A key signal of just how important carbon trading is for nuclear power was buried away in a technical annex of the July 2006 report, The Energy Challenge –Energy Review Report 2006. The annex graphically compared the cost ranges of different forms of electricity generation under various carbon price scenarios. With no carbon price included (in other words where the carbon price is EUR0 per tonne) the two cheapest forms of electricity production are the latest generation of pulverised fuel advanced supercritical (PF-ASC) coal-fired plants fitted with flue gas desulphurisation (FGD), and also combined-cycle gas turbine (CCGT) gas-fired plants, with nuclear in third place. If the carbon price rises to EUR25 per tonne (similar to trading prices today) then nuclear power becomes the cheapest form of electricity generation, followed closely by PF-ASC/FGD coal-fired plants then CCGT gas-fired plants. If the carbon price rises even higher to EUR36 per tonne, similar to its early peaks under Phase I of the ETS, then nuclear becomes even more cost-competitive compared with coal and gas. Overall, the economics of nuclear power critically depend on assumptions made about future carbon and gas prices, set against nuclear generation costs.
But not everybody agrees with the advantages of carbon trading. The importance of carbon trading for nuclear power is not lost on green groups such as the Amsterdam-based World Information Service on Energy (WISE), which has complained that “the carbon market artificially created by the ETS is a brilliantly concealed way to make taxpayers foot the bill for the revival of the nuclear industry” (Nuclear Monitor, No. 665, 28th January 2008).

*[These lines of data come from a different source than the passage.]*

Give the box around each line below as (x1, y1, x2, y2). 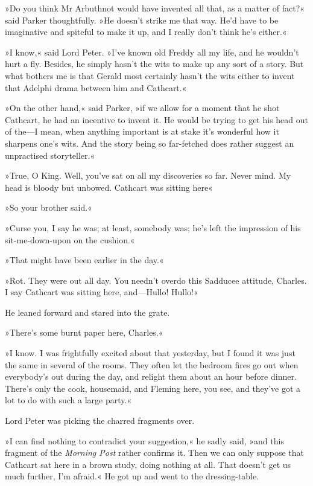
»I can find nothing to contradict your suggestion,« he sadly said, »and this (5, 434, 284, 447)
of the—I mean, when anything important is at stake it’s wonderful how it (5, 125, 279, 138)
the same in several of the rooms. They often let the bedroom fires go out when (5, 358, 299, 371)
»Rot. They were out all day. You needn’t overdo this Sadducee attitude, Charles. (5, 273, 307, 286)
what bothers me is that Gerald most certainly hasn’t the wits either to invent (5, 69, 295, 82)
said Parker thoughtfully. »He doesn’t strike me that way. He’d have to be (5, 13, 279, 26)
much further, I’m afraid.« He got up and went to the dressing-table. (5, 470, 259, 482)
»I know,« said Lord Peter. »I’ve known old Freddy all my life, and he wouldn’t (5, 45, 299, 58)
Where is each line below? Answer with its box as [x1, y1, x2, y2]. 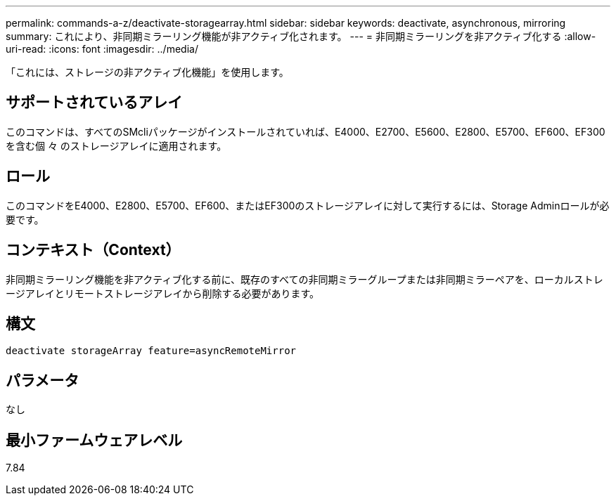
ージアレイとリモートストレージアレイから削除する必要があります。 [6, 287, 320, 299]
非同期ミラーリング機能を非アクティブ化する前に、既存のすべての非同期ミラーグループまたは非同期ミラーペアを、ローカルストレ [6, 273, 603, 285]
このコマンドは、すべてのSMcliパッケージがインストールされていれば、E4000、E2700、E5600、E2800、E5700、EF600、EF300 [6, 125, 605, 138]
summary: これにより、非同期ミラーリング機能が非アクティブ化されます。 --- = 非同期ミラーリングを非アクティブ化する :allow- [6, 30, 596, 42]
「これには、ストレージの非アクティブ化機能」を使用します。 [6, 66, 289, 78]
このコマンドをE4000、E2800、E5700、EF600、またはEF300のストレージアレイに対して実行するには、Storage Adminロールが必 [6, 199, 610, 212]
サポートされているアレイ [6, 93, 183, 112]
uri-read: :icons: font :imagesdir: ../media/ [6, 43, 198, 55]

WISE makes a reasonable point although the criticism is slightly unfair because carbon pricing simply forces fossil fuel generators to pay for their carbon pollution, whereas they had previously avoided these costs in the past. In economic terms, carbon pollution is an externality which the ETS successfully forces energy businesses to internalise by factoring pollution costs back into the total market price of electricity generation.

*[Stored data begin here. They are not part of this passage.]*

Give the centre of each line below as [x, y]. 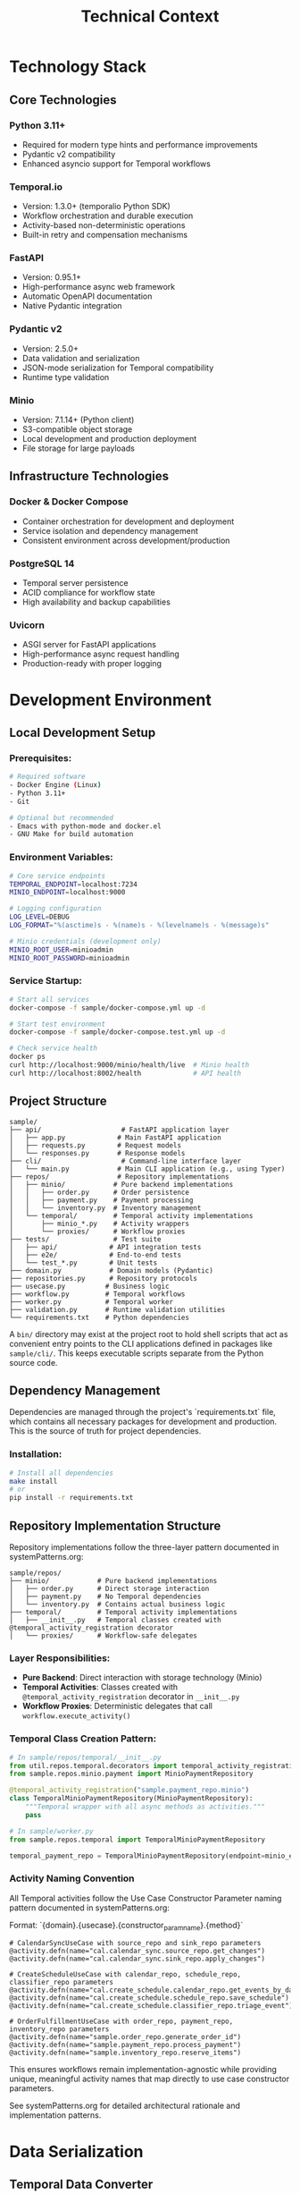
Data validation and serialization [81, 358]
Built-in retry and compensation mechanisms [105, 235]
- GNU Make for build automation [71, 834]
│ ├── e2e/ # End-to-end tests [95, 1255]
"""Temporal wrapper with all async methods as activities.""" [146, 1807]
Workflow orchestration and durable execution [108, 216]
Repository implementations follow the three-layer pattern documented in [144, 1547]
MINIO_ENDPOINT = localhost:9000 [67, 893]

There is however a major catch. Although carbon trading is regarded by many as the economic saviour of the nuclear industry, it has a serious downside for nuclear utility investors: what if the costs of decarbonising the world economy turn out to be cheap? The result would be an overall fall in the price of carbon permits, arising from excess of permit supply because fewer businesses would need them, damaging the economic case for investment in nuclear power. Nuclear power would not be needed if carbon emissions could be prevented cheaply. This is a real risk for nuclear investors because a similar market event actually happened in the 1990s with the world’s first emissions trading market, developed by the Environmental Protection Agency (EPA) to control sulphur dioxide emissions from power stations in the United States. High levels of atmospheric sulphur emissions were a problem in the US because they caused acid rain, damaging plants and trees and acidifying lakes, killing their aquatic ecosystems. After negotiations with power producers to retrofit emissions scrubbers had stalled, the EPA decided to set up a permit-based auction for the right to emit sulphur dioxide. In fact the design of the European carbon emissions trading scheme was partially modelled on the EPA sulphur emissions trading system. Power producers argued that the cost of fitting FGD would be prohibitively expensive, leading to market expectations of high permit prices. Even the EPA estimated that the cost of reducing sulphur emissions by one tonne would probably be in the range from $250 to $700 and might be as high as $1,500 per tonne. But when the EPA conducted the auction in 1993 very few polluters made high bids. Pollution abatement proved cheap to install and by 1996 sulphur permit prices had fallen to $70 per tonne. Getting rid of sulphur dioxide emissions was so cheap that few American businesses were willing to pay much for the right to keep producing it.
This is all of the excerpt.